[Opening DATA SHOWN section]

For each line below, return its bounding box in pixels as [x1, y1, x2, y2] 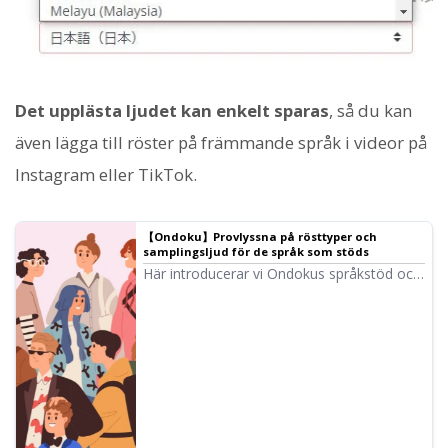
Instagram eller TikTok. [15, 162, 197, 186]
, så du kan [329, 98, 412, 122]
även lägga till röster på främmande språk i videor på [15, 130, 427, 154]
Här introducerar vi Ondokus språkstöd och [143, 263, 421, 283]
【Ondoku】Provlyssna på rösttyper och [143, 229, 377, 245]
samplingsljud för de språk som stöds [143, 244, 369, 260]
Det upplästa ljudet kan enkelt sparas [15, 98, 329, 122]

[Closing DATA SHOWN section]
[Opening DATA SHOWN section]

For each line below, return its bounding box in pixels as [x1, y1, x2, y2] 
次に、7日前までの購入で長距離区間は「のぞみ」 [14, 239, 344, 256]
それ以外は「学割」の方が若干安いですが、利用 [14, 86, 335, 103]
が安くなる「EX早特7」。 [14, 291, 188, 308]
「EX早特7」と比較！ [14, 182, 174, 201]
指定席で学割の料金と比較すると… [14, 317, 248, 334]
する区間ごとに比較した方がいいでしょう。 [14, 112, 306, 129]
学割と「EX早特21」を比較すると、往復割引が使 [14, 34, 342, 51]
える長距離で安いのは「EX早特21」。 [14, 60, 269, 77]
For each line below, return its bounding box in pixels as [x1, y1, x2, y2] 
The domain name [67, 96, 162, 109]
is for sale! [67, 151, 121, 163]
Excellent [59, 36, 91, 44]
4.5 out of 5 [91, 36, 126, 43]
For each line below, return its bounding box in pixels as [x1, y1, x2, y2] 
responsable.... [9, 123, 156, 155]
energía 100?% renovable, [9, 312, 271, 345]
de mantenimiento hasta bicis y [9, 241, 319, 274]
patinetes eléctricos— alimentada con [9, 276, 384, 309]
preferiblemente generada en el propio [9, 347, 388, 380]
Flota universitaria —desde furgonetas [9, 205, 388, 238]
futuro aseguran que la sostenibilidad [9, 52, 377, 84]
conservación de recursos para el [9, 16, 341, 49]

[Closing DATA SHOWN section]

TASK DETAILS: Among the entries above, the lines between the ones containing "Här introducerar vi" and "Det upplästa ljudet", inclusive, are to be transcribed exactly. No other line is to be given.

ANSWER TO THIS PROBLEM:
Här introducerar vi Ondokus språkstöd och [143, 263, 421, 283]
【Ondoku】Provlyssna på rösttyper och [143, 229, 377, 245]
samplingsljud för de språk som stöds [143, 244, 369, 260]
Det upplästa ljudet kan enkelt sparas [15, 98, 329, 122]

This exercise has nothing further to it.